淮仲沫指尖悬在手机屏幕上方片刻,才缓缓敲下一行字发送出去。
[。]:你是唐黎小姐吗?
[Sweet pear]:是我。
[。]:你之前说,你认识莫钟军?你和他是什么关系。
对面沉默了几秒,像是在斟酌措辞,再发来的消息里,带着几分戏谑的调侃。
[Sweet pear]:小朋友好奇心还挺重。我要是说了,不会给你造成什么心理阴影吧
[。]:不会。
[Sweet pear]:那我就直说了。我是莫钟军的情人。当年是看他长得帅,又有钱,跟着他也不算亏。后来我才知道,他早就有儿有女。我一时好奇,想知道他儿子长什么样子,就托了中国的朋友帮忙查了查。我真不是故意要打探你们的事,就是想问问。
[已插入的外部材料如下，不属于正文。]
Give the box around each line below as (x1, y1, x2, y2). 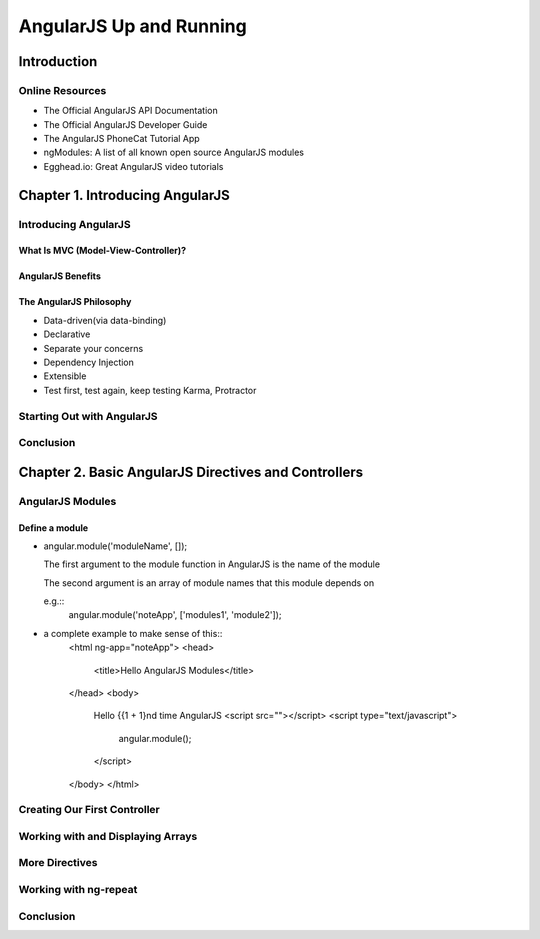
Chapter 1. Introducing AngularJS (18, 186, 230, 204)
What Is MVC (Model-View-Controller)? (18, 245, 187, 257)
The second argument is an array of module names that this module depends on (43, 576, 375, 589)
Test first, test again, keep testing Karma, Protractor (43, 384, 257, 396)
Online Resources (18, 83, 107, 97)
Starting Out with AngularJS (18, 409, 159, 423)
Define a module (18, 521, 89, 534)
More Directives (18, 856, 98, 870)

就很好奇,莫钟军在外面这样,他老婆就不管吗?还是说你们一家人其实都无所谓?
看完这一长段文字,淮仲沫缓缓垂下眼帘,手紧紧捏住手机。
原来莫钟军在国外过得那样潇洒,这么多年他躲在异国他乡放纵享乐,将当年留下的烂摊子全都抛在了脑后。
他甚至还在外面有了别的女人,坦然得近乎无耻。
淮仲沫轻轻吸了口气,压下心底的冷意。他将手机放在一旁,没有再回复露黎卡。
没过多久,房间门被推开,莫千怀拿着一张去年的高考真题卷走了进来,少年眉眼带着几分困惑,走到淮仲沫身边,把卷子递了过去。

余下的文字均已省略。